Referring to FIG. 3, the lookup table includes an initial setting value and a feedback control target value for each channel. The initial setting value includes an initial current value _I LD of the SG-DFB region 12, an initial current value _{I SOA} of the SOA region 13, the initial temperature value _{T LD} of the initial current value _{I Heater} and temperature controller 60a of the heater 14 is . The feedback control target value includes a feedback control target value Im1 of the light receiving element 23a, a feedback control target value Im2 / Im1 of the light receiving elements 23a and 23b, and a feedback control target value P _Heater of the power of the heater 14.
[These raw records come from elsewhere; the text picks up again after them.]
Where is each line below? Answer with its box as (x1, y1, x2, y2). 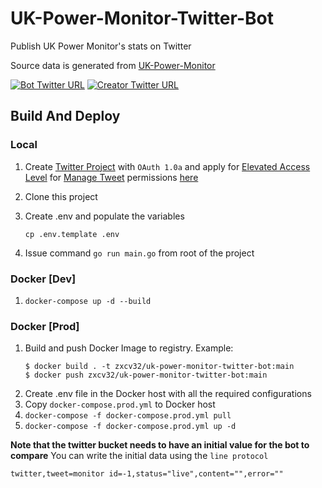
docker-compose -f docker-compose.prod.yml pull (24, 411, 232, 421)
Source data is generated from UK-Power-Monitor (10, 59, 216, 71)
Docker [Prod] (10, 319, 80, 333)
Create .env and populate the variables (24, 210, 185, 222)
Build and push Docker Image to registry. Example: (24, 342, 234, 354)
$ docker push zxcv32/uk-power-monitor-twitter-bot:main (24, 370, 268, 381)
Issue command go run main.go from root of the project (24, 247, 255, 259)
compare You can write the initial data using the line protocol (10, 450, 269, 462)
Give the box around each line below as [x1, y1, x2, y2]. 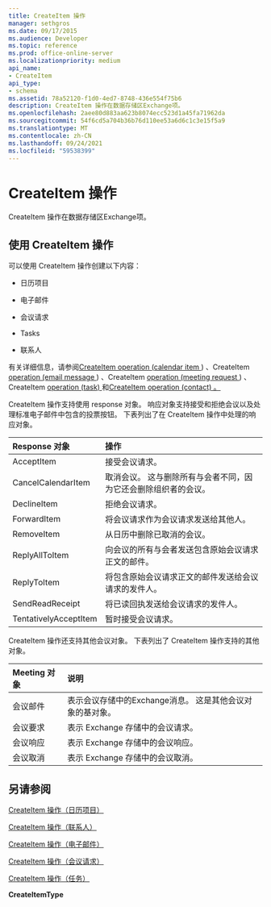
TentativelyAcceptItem [12, 614, 98, 625]
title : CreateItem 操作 [8, 11, 86, 20]
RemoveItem [12, 529, 60, 540]
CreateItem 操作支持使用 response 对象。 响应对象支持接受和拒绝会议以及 [8, 400, 254, 410]
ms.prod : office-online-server [8, 49, 114, 57]
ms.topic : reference [8, 42, 78, 50]
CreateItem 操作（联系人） [8, 822, 97, 831]
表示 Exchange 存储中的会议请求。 [67, 722, 198, 734]
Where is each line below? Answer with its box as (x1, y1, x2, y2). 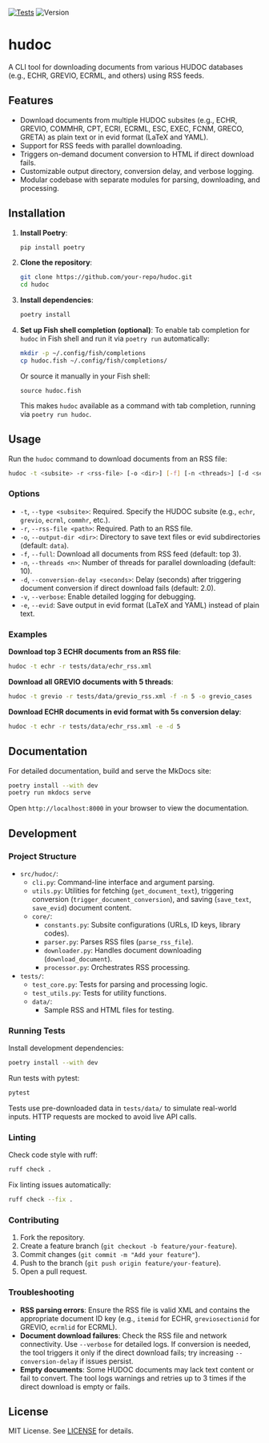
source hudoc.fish (19, 386, 82, 394)
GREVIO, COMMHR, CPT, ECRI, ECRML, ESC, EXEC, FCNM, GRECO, (19, 123, 244, 133)
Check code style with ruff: (8, 1150, 98, 1160)
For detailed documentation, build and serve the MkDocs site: (8, 766, 212, 775)
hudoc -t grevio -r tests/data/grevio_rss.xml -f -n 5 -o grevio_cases (8, 692, 252, 701)
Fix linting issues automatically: (8, 1180, 111, 1190)
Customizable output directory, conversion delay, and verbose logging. (19, 166, 255, 176)
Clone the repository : (19, 257, 93, 268)
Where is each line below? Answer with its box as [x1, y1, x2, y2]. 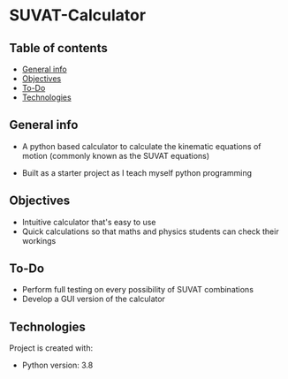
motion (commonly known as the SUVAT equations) [21, 150, 210, 161]
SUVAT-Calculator [9, 5, 147, 26]
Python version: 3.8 [21, 360, 94, 371]
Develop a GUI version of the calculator [21, 293, 166, 305]
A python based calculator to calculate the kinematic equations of [21, 140, 261, 151]
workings [21, 235, 57, 246]
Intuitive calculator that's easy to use [21, 216, 156, 227]
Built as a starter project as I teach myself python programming [21, 167, 253, 178]
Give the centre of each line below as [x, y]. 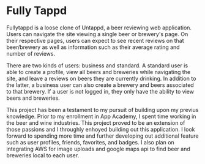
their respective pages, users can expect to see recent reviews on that [95, 40]
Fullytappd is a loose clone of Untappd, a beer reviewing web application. [99, 28]
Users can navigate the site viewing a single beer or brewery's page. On [97, 34]
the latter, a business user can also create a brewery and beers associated [100, 85]
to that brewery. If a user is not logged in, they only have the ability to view [100, 91]
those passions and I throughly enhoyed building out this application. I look [101, 129]
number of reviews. [31, 53]
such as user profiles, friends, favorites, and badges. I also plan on [90, 142]
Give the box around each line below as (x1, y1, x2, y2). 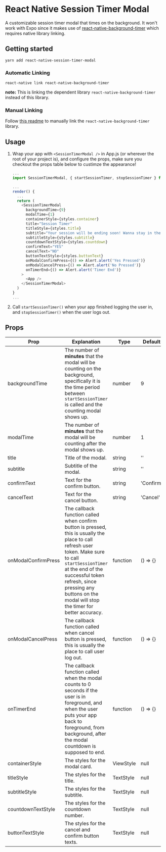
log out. (64, 654, 83, 661)
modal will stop (64, 597, 100, 603)
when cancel (64, 629, 95, 636)
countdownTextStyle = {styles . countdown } (25, 240, 108, 245)
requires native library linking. (5, 30, 66, 36)
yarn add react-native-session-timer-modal (5, 58, 96, 63)
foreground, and (64, 699, 102, 706)
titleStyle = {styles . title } (25, 226, 82, 231)

  Next, the oscillation wavelength adjustment when starting the wavelength tunable semiconductor laser 10 or switching the channel will be described. In this embodiment, dark tuning is employed. Dark tuning is a tuning method that suppresses light output from the wavelength tunable laser device 100 until the oscillation wavelength of the wavelength tunable semiconductor laser 10 reaches a predetermined wavelength range.

  FIG. 4 is a diagram illustrating an example of a flowchart representing dark tuning at the time of startup of the wavelength tunable semiconductor laser 10. Referring to FIG. 4, first, control block 51 sets the optical output of modulator 30 to be equal to or lower than a predetermined threshold by increasing the optical attenuation factor of modulator 30 (step S1). In order to increase the optical attenuation factor of the modulator 30, a bias voltage is applied to the first arm 34a and the second arm 34b so that the band edge absorption wavelength of the semiconductor constituting each arm is longer than the wavelength of the input light. What is necessary is just to shift to the side and to absorb light. For example, by applying a reverse bias of about 10 V to the first arm 34a and the second arm 34b, the extinction rate of the modulator 30 can be set to -16 dB (FIG. 5A).

  As another example, the bias voltage of one of the first arm 34a and the second arm 34b may be optimized to the extinction position of Mach-Zehnder interference. FIG. 5B is a diagram illustrating an example of quenching due to Mach-Zehnder interference. In FIG. 5B, the horizontal axis indicates the reverse bias voltage, and the vertical axis indicates the extinction rate (Loss). In the example of FIG. 5B, extinction of Mach-Zehnder interference is realized by setting the reverse bias voltage to about 5V. The bias voltage at the time of extinction can be measured in advance and stored in a lookup table. FIG. 5C is a diagram illustrating an example of a lookup table.

  The relationship between the optical attenuation factor of the modulator 30 and the bias voltage may change depending on the temperature of the modulator 30. Therefore, when the bias voltage is controlled, the control block 51 controls the temperature control circuit 56 so that the temperature of the temperature control device 60b is controlled to a predetermined temperature.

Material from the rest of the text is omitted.